Information provided:
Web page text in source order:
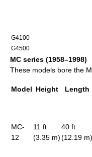
G4100
G4500
MC series (1958–1998)
These models bore the
Model Height Length
MC-
12
11 ft
(3.35 m)
40 ft
(12.19 m)
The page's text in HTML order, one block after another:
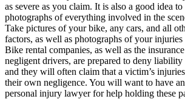
as severe as you claim. It is also a good idea
photographs of everything involved in the
Take pictures of your bike, any cars, and all
factors, as well as photographs of your injuries
Bike rental companies, as well as the
negligent drivers, are prepared to deny liability
and they will often claim that a victim’s
their own negligence. You will want to have
personal injury lawyer for help holding these
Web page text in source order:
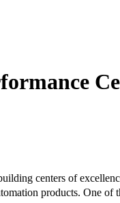
centers of
products. One of
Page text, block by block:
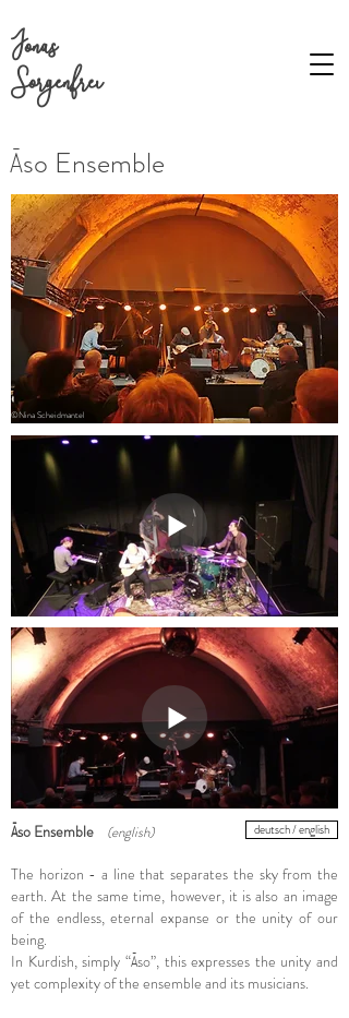
Jonas
Sorgenfrei
Āso Ensemble
©Nina Scheidmantel
Āso Ensemble (english)
​The horizon - a line that separates the sky from the
earth. At the same time, however, it is also an image
of the endless, eternal expanse or the unity of our
being.
In Kurdish, simply “Āso”, this expresses the unity and
yet complexity of the ensemble and its musicians.
deutsch / english
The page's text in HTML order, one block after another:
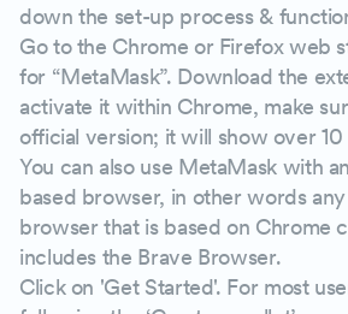
down the set-up process &
Go to the Chrome or Firefox web
for “MetaMask”. Download the
activate it within Chrome, make
official version; it will show over 10
You can also use MetaMask with
based browser, in other words
browser that is based on Chrome
includes the Brave Browser.
Click on 'Get Started'. For most
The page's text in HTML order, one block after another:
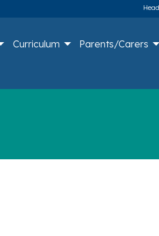
Curriculum Parents/Carers
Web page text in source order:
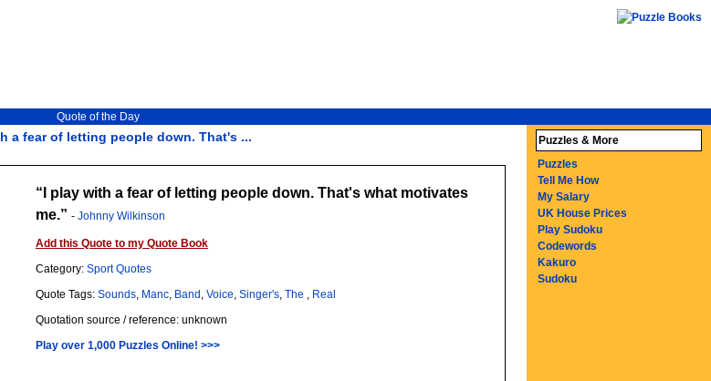
a fear of letting people down. That's ...
Quote of the Day
I play with a fear of letting people down. That's what motivates
me.
- Johnny Wilkinson
Add this Quote to my Quote Book
Category: Sport Quotes
Quote Tags: Sounds, Manc, Band , Voice, Singer's, The , Real
Quotation source / reference: unknown
Play over 1,000 Puzzles Online! >>>
Puzzles & More
Puzzles
Tell Me How
My Salary
UK House Prices
Play Sudoku
Codewords
Kakuro
Sudoku
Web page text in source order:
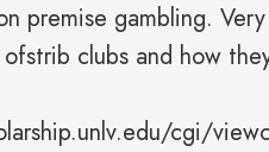
premise gambling.
clubs and how
cgi/
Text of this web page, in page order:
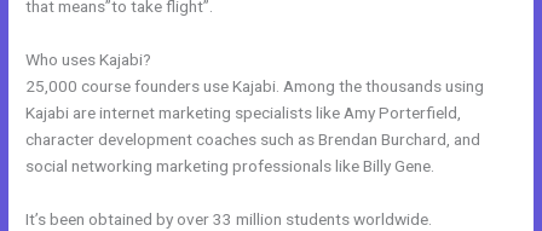
that means”to take flight”.
Who uses Kajabi?
25,000 course founders use Kajabi. Among the thousands using
Kajabi are internet marketing specialists like Amy Porterfield,
character development coaches such as Brendan Burchard, and
social networking marketing professionals like Billy Gene.
It’s been obtained by over 33 million students worldwide.
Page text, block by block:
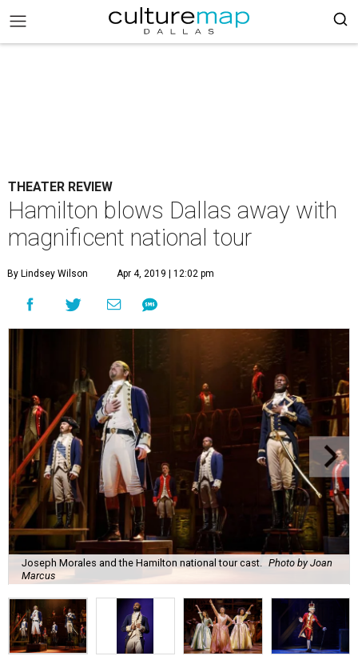
THEATER REVIEW
Hamilton blows Dallas away with
magnificent national tour
By Lindsey Wilson Apr 4, 2019 | 12:02 pm
Joseph Morales and the Hamilton national tour cast.
Photo by Joan
Marcus
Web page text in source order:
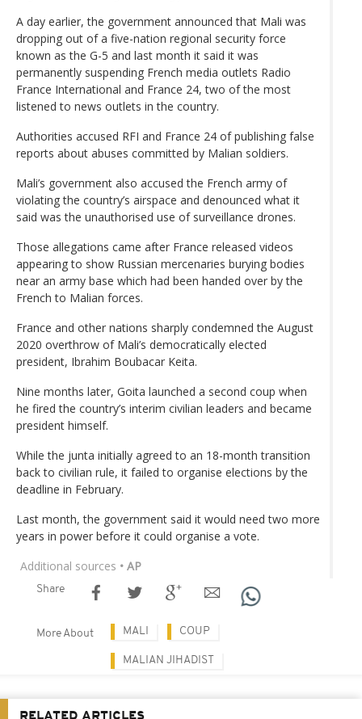
A day earlier, the government announced that Mali was
dropping out of a five-nation regional security force
known as the G-5 and last month it said it was
permanently suspending French media outlets Radio
France International and France 24, two of the most
listened to news outlets in the country.
Authorities accused RFI and France 24 of publishing false
reports about abuses committed by Malian soldiers.
Mali’s government also accused the French army of
violating the country’s airspace and denounced what it
said was the unauthorised use of surveillance drones.
Those allegations came after France released videos
appearing to show Russian mercenaries burying bodies
near an army base which had been handed over by the
French to Malian forces.
France and other nations sharply condemned the August
2020 overthrow of Mali’s democratically elected
president, Ibrahim Boubacar Keita.
Nine months later, Goita launched a second coup when
he fired the country’s interim civilian leaders and became
president himself.
While the junta initially agreed to an 18-month transition
back to civilian rule, it failed to organise elections by the
deadline in February.
Last month, the government said it would need two more
years in power before it could organise a vote.
Additional sources • AP
Share
More About MALI COUP
MALIAN JIHADIST
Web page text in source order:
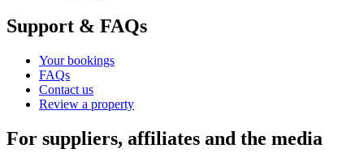
Support & FAQs
Your bookings
FAQs
Contact us
Review a property
For suppliers, affiliates and the media
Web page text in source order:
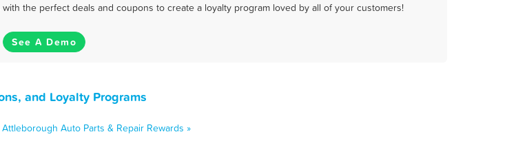
the perfect deals and coupons to create a loyalty program loved by all of your customers!
See A Demo
and Loyalty Programs
Auto Parts & Repair Rewards »
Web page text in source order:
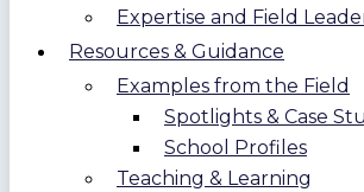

Your goal:
Each record above needs to be transcribed word for word, with its pictures omitted.

The completed task:
Web page text in source order:
G4100
G4500
MC series (1958–1998)
These models bore the
Model Height Length
MC-
12
11 ft
(3.35 m)
40 ft
(12.19 m)
The page's text in HTML order, one block after another:
as severe as you claim. It is also a good idea
photographs of everything involved in the
Take pictures of your bike, any cars, and all
factors, as well as photographs of your injuries
Bike rental companies, as well as the
negligent drivers, are prepared to deny liability
and they will often claim that a victim’s
their own negligence. You will want to have
personal injury lawyer for help holding these
Web page text in source order:
centers of
products. One of
Page text, block by block:
Jonas
Sorgenfrei
Āso Ensemble
©Nina Scheidmantel
Āso Ensemble (english)
​The horizon - a line that separates the sky from the
earth. At the same time, however, it is also an image
of the endless, eternal expanse or the unity of our
being.
In Kurdish, simply “Āso”, this expresses the unity and
yet complexity of the ensemble and its musicians.
deutsch / english
The page's text in HTML order, one block after another:
down the set-up process &
Go to the Chrome or Firefox web
for “MetaMask”. Download the
activate it within Chrome, make
official version; it will show over 10
You can also use MetaMask with
based browser, in other words
browser that is based on Chrome
includes the Brave Browser.
Click on 'Get Started'. For most
The page's text in HTML order, one block after another:
Curriculum Parents/Carers
Web page text in source order:
a fear of letting people down. That's ...
Quote of the Day
I play with a fear of letting people down. That's what motivates
me.
- Johnny Wilkinson
Add this Quote to my Quote Book
Category: Sport Quotes
Quote Tags: Sounds, Manc, Band , Voice, Singer's, The , Real
Quotation source / reference: unknown
Play over 1,000 Puzzles Online! >>>
Puzzles & More
Puzzles
Tell Me How
My Salary
UK House Prices
Play Sudoku
Codewords
Kakuro
Sudoku
Web page text in source order:
premise gambling.
clubs and how
cgi/
Text of this web page, in page order:
that means”to take flight”.
Who uses Kajabi?
25,000 course founders use Kajabi. Among the thousands using
Kajabi are internet marketing specialists like Amy Porterfield,
character development coaches such as Brendan Burchard, and
social networking marketing professionals like Billy Gene.
It’s been obtained by over 33 million students worldwide.
Page text, block by block:
THEATER REVIEW
Hamilton blows Dallas away with
magnificent national tour
By Lindsey Wilson Apr 4, 2019 | 12:02 pm
Joseph Morales and the Hamilton national tour cast.
Photo by Joan
Marcus
Web page text in source order:
A day earlier, the government announced that Mali was
dropping out of a five-nation regional security force
known as the G-5 and last month it said it was
permanently suspending French media outlets Radio
France International and France 24, two of the most
listened to news outlets in the country.
Authorities accused RFI and France 24 of publishing false
reports about abuses committed by Malian soldiers.
Mali’s government also accused the French army of
violating the country’s airspace and denounced what it
said was the unauthorised use of surveillance drones.
Those allegations came after France released videos
appearing to show Russian mercenaries burying bodies
near an army base which had been handed over by the
French to Malian forces.
France and other nations sharply condemned the August
2020 overthrow of Mali’s democratically elected
president, Ibrahim Boubacar Keita.
Nine months later, Goita launched a second coup when
he fired the country’s interim civilian leaders and became
president himself.
While the junta initially agreed to an 18-month transition
back to civilian rule, it failed to organise elections by the
deadline in February.
Last month, the government said it would need two more
years in power before it could organise a vote.
Additional sources • AP
Share
More About MALI COUP
MALIAN JIHADIST
Web page text in source order:
Support & FAQs
Your bookings
FAQs
Contact us
Review a property
For suppliers, affiliates and the media
Web page text in source order:
the perfect deals and coupons to create a loyalty program loved by all of your customers!
See A Demo
and Loyalty Programs
Auto Parts & Repair Rewards »
Web page text in source order:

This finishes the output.